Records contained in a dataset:
--*--
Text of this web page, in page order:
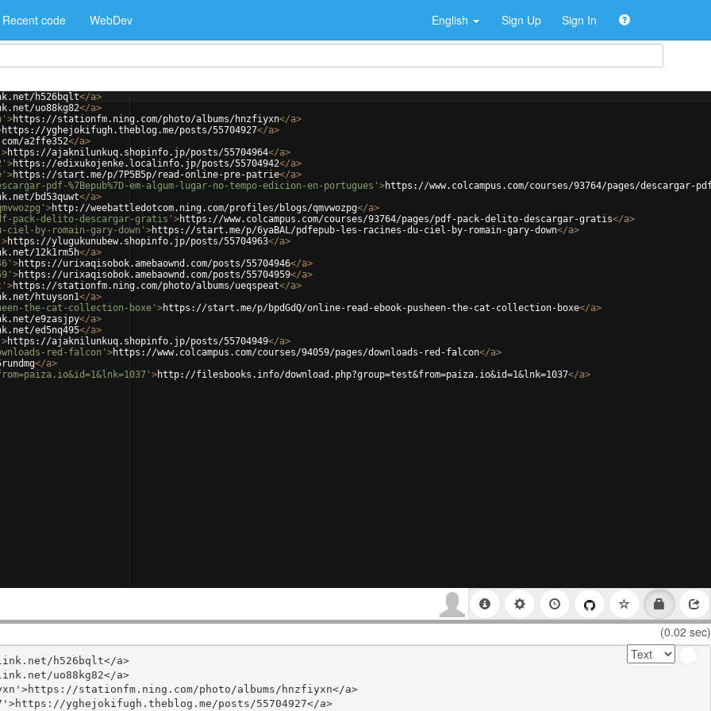
Recent code WebDev English Sign Up Sign In
h526bqlt</a>
uo88kg82</a>
>https://stationfm.ning.com/photo/albums/hnzfiyxn</a>
https://yghejokifugh.theblog.me/posts/55704927</a>
a2ffe352</a>
>https://ajaknilunkuq.shopinfo.jp/posts/55704964</a>
>https://edixukojenke.localinfo.jp/posts/55704942</a>
>https://start.me/p/7P5B5p/read-online-pre-patrie</a>
pdf-%7Bepub%7D-em-algum-lugar-no-tempo-edicion-en-portugues' >https://www.colcampus.com/courses/93764/pages/descargar-
bd53quwt</a>
>http://weebattledotcom.ning.com/profiles/blogs/qmvwozpg</a>
pack-delito-descargar-gratis' >https://www.colcampus.com/courses/93764/pages/pdf-pack-delito-descargar-gratis</a>
by-romain-gary-down' >https://start.me/p/6yaBAL/pdfepub-les-racines-du-ciel-by-romain-gary-down</a>
>https://ylugukunubew.shopinfo.jp/posts/55704963</a>
12k1rm5h</a>
>https://urixaqisobok.amebaownd.com/posts/55704946</a>
>https://urixaqisobok.amebaownd.com/posts/55704959</a>
>https://stationfm.ning.com/photo/albums/ueqspeat</a>
htuyson1</a>
the-cat-collection-boxe' >https://start.me/p/bpdGdQ/online-read-ebook-pusheen-the-cat-collection-boxe</a>
e9zasjpy</a>
ed5nq495</a>
>https://ajaknilunkuq.shopinfo.jp/posts/55704949</a>
red-falcon' >https://www.colcampus.com/courses/94059/pages/downloads-red-falcon</a>
</a>
>http://filesbooks.info/download.php?group=test&from=paiza.io&id=1&lnk=1037</a>
(0.02 sec)
h526bqlt</a>
uo88kg82</a>
stationfm.ning.com/photo/albums/hnzfiyxn</a>
yghejokifugh.theblog.me/posts/55704927</a>
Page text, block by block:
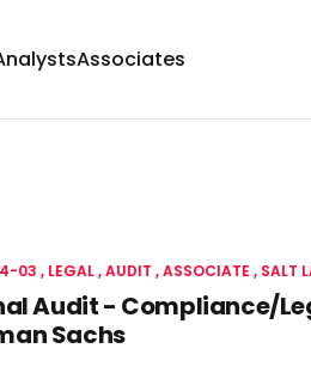
Associates
03 LEGAL AUDIT ASSOCIATE SALT
Audit - Compliance/
Sachs
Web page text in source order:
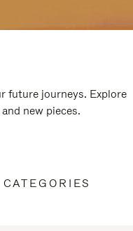
future journeys. Explore
new pieces.
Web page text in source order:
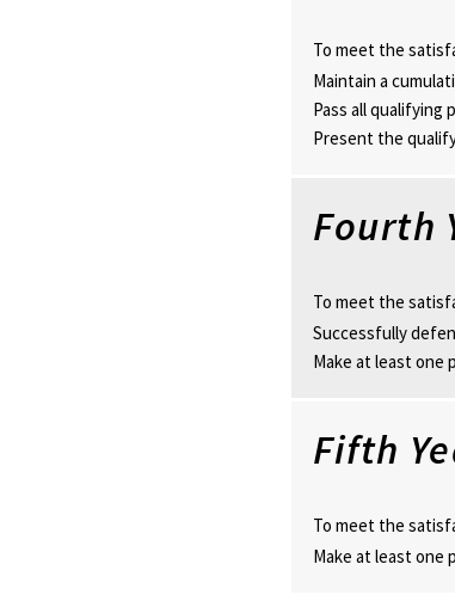
To meet the
Maintain a
Pass all qualifying
Present the
Fourth
To meet the
Successfully
Make at least one
Fifth
To meet the
Make at least one
--*--
Exercise brief: Set down all of the entries exactly. Leave the pictures out.

Response:
Text of this web page, in page order:
Recent code WebDev English Sign Up Sign In
h526bqlt</a>
uo88kg82</a>
>https://stationfm.ning.com/photo/albums/hnzfiyxn</a>
https://yghejokifugh.theblog.me/posts/55704927</a>
a2ffe352</a>
>https://ajaknilunkuq.shopinfo.jp/posts/55704964</a>
>https://edixukojenke.localinfo.jp/posts/55704942</a>
>https://start.me/p/7P5B5p/read-online-pre-patrie</a>
pdf-%7Bepub%7D-em-algum-lugar-no-tempo-edicion-en-portugues' >https://www.colcampus.com/courses/93764/pages/descargar-
bd53quwt</a>
>http://weebattledotcom.ning.com/profiles/blogs/qmvwozpg</a>
pack-delito-descargar-gratis' >https://www.colcampus.com/courses/93764/pages/pdf-pack-delito-descargar-gratis</a>
by-romain-gary-down' >https://start.me/p/6yaBAL/pdfepub-les-racines-du-ciel-by-romain-gary-down</a>
>https://ylugukunubew.shopinfo.jp/posts/55704963</a>
12k1rm5h</a>
>https://urixaqisobok.amebaownd.com/posts/55704946</a>
>https://urixaqisobok.amebaownd.com/posts/55704959</a>
>https://stationfm.ning.com/photo/albums/ueqspeat</a>
htuyson1</a>
the-cat-collection-boxe' >https://start.me/p/bpdGdQ/online-read-ebook-pusheen-the-cat-collection-boxe</a>
e9zasjpy</a>
ed5nq495</a>
>https://ajaknilunkuq.shopinfo.jp/posts/55704949</a>
red-falcon' >https://www.colcampus.com/courses/94059/pages/downloads-red-falcon</a>
</a>
>http://filesbooks.info/download.php?group=test&from=paiza.io&id=1&lnk=1037</a>
(0.02 sec)
h526bqlt</a>
uo88kg82</a>
stationfm.ning.com/photo/albums/hnzfiyxn</a>
yghejokifugh.theblog.me/posts/55704927</a>
Page text, block by block:
Associates
03 LEGAL AUDIT ASSOCIATE SALT
Audit - Compliance/
Sachs
Web page text in source order:
future journeys. Explore
new pieces.
Web page text in source order:
To meet the
Maintain a
Pass all qualifying
Present the
Fourth
To meet the
Successfully
Make at least one
Fifth
To meet the
Make at least one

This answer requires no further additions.